Posted by Deborah Grauzam on

My 2 year old (almost 3 year old) daughter with Down Syndrome is still having difficulty with speech. She has many signs, but her words are limited to ones such as "ball" and "book." I have asked her speech therapist about the Straw Kit. Her therapist does not seem to be in favor of anything other than traditional speech therapy. Does the straw kit help accelerate speech?
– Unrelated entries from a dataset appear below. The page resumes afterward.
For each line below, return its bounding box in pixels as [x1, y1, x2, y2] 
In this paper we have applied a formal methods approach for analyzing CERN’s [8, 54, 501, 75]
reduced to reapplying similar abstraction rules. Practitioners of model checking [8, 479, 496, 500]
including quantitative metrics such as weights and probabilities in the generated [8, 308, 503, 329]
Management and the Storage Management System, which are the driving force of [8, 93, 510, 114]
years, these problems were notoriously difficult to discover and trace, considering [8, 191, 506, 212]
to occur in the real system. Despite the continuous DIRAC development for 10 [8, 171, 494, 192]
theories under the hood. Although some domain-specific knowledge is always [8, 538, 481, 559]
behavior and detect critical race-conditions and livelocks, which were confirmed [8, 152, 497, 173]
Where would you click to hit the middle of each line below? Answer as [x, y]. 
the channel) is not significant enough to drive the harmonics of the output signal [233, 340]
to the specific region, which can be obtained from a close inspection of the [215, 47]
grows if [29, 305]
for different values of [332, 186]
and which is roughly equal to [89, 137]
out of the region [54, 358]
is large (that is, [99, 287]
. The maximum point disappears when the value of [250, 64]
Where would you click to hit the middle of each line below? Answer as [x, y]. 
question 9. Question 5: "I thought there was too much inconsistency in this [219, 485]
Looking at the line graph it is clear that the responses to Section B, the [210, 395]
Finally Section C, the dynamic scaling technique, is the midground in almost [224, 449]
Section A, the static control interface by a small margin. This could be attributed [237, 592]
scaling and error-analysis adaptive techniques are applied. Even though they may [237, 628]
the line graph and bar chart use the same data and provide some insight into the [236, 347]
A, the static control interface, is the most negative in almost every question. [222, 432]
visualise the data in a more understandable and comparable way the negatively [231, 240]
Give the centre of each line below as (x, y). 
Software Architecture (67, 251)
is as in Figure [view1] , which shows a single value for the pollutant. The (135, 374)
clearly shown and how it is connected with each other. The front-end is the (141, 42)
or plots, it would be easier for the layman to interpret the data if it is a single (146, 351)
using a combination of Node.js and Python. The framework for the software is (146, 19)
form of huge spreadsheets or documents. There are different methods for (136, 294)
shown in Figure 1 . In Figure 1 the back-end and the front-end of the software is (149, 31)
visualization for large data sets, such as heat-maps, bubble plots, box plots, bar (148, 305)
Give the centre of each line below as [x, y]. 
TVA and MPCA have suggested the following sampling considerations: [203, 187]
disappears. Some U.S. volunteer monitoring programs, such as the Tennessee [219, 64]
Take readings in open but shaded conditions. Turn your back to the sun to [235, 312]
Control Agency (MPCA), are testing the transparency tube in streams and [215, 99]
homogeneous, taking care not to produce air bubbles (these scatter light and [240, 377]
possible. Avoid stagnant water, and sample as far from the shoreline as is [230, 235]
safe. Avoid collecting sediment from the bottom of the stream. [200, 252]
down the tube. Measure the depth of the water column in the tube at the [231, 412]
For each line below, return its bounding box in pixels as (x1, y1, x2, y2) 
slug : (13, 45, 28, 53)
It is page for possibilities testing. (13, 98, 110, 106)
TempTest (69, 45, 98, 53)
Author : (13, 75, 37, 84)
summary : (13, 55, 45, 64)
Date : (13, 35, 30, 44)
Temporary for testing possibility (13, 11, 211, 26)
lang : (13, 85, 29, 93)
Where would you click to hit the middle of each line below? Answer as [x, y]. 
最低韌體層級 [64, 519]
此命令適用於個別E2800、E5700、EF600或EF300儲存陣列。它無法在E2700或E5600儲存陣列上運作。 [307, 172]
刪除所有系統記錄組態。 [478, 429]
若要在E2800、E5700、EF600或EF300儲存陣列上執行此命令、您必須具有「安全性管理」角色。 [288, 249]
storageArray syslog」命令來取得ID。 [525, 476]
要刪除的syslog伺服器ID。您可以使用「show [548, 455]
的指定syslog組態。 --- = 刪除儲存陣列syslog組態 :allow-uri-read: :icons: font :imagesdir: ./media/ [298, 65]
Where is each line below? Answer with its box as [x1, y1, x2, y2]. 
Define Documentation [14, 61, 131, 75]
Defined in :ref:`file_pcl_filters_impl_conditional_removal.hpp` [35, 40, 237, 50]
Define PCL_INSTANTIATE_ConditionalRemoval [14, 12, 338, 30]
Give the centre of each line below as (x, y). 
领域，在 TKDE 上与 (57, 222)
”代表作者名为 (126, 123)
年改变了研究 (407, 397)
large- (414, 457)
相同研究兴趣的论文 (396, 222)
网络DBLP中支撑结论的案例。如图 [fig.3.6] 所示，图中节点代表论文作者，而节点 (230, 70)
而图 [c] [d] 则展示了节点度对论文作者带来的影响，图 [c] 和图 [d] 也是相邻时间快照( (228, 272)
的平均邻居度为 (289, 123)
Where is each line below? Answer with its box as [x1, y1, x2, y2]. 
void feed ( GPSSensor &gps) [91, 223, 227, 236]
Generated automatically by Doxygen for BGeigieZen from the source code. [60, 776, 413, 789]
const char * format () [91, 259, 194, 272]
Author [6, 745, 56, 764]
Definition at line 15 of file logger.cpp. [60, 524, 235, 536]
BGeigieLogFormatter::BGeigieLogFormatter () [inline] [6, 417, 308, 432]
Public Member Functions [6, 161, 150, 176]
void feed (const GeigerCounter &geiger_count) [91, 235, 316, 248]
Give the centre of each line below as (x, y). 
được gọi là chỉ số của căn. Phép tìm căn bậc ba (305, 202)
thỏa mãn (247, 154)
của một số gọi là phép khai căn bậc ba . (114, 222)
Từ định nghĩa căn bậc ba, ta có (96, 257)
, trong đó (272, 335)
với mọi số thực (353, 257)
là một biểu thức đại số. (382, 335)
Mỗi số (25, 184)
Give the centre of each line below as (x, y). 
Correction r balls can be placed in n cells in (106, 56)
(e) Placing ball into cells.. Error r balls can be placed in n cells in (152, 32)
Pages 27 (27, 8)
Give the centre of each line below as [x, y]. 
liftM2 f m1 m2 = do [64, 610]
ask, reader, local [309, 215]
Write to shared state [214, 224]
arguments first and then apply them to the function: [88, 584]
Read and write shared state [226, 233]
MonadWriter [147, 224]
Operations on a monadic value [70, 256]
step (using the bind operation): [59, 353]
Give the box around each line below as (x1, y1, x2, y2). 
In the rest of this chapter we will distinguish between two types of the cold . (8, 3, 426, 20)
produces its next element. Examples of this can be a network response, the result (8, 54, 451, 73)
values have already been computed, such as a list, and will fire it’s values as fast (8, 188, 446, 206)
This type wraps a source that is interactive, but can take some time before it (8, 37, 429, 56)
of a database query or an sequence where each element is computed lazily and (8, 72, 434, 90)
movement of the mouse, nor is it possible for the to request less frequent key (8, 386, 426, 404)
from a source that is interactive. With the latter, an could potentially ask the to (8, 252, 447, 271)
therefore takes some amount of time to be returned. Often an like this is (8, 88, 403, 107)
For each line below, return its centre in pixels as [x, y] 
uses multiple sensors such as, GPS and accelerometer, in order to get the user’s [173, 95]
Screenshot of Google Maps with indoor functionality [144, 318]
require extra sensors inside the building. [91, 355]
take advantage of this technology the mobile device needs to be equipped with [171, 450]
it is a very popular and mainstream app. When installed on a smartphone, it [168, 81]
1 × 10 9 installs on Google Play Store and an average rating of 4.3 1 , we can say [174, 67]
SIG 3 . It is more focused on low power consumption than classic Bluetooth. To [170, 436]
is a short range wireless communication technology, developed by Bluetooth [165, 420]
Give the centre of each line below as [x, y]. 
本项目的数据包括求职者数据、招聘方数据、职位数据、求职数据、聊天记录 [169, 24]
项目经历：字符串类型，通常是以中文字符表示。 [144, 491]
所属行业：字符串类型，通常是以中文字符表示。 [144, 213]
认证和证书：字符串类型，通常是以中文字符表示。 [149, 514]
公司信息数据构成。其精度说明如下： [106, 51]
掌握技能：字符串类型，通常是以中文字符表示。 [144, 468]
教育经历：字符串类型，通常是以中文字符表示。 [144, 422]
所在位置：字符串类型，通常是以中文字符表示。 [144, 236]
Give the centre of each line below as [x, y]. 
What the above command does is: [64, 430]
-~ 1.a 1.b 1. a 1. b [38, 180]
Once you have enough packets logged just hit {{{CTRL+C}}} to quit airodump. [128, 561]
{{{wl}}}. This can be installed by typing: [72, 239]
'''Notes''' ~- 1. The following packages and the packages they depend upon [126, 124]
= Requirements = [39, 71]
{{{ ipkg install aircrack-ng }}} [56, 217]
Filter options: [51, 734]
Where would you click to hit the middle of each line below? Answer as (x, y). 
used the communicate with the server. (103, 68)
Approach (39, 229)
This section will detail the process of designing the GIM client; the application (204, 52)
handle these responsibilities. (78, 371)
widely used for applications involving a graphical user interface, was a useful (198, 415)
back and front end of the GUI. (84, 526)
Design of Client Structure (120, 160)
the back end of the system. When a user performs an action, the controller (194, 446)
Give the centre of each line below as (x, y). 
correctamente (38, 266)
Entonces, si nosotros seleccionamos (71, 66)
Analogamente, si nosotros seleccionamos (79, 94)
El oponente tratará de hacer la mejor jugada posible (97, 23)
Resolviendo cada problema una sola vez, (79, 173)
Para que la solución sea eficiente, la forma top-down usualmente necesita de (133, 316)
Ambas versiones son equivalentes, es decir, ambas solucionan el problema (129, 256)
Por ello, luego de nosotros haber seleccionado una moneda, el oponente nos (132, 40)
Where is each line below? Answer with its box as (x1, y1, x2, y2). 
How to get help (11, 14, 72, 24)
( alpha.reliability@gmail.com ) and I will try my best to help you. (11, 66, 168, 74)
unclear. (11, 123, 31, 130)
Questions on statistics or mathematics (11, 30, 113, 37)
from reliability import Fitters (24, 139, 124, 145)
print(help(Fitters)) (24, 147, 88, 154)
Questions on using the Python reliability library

Also, her OT would like her to drink out of a cup. Which cup would be best, or is it best to continue with straws for now? Thank you!

Ana

Hi Ana,

Sorry to hear that your daughter is having difficulty with speech. I do believe that the straw kit is something worth pursuing.  I often work with children with another therapist in a situation like this.  One can work on traditional speech techniques and the other oral placement for speech production and feeding.  That might be something to think about.  The straws work on different levels of tongue retraction and lip rounding which are both movements used in speech production. I do find with my patients that speech comes faster with oral placement therapy.  As far as a cup I would recommend starting with the pink cut out cup.

Please let me know if you have any other questions.  We are always here to help.

Thanks,

Liz Smithson

Elizabeth Smithson, MSP, CCC-SLP is a Speech-Language Pathologist who has over 10 years of professional experience working with infants, children, adolescents and adults. She earned her Master of Speech Pathology at the University of South Carolina. Liz is also a Level 5 TalkTools® Trained Therapist. She has received specialized training in Oral Placement Therapy, Speech, Feeding, Apraxia, Sensory Processing Disorders, and PROMPT©. Liz works with clients with a wide range of disabilities including Cerebral Palsy, Down Syndrome, and Spinal Muscular Atrophy.  She works through her own private practice Elizabeth Smithson Therapy, LLC in the home setting and in the TalkTools® office in Charleston, SC.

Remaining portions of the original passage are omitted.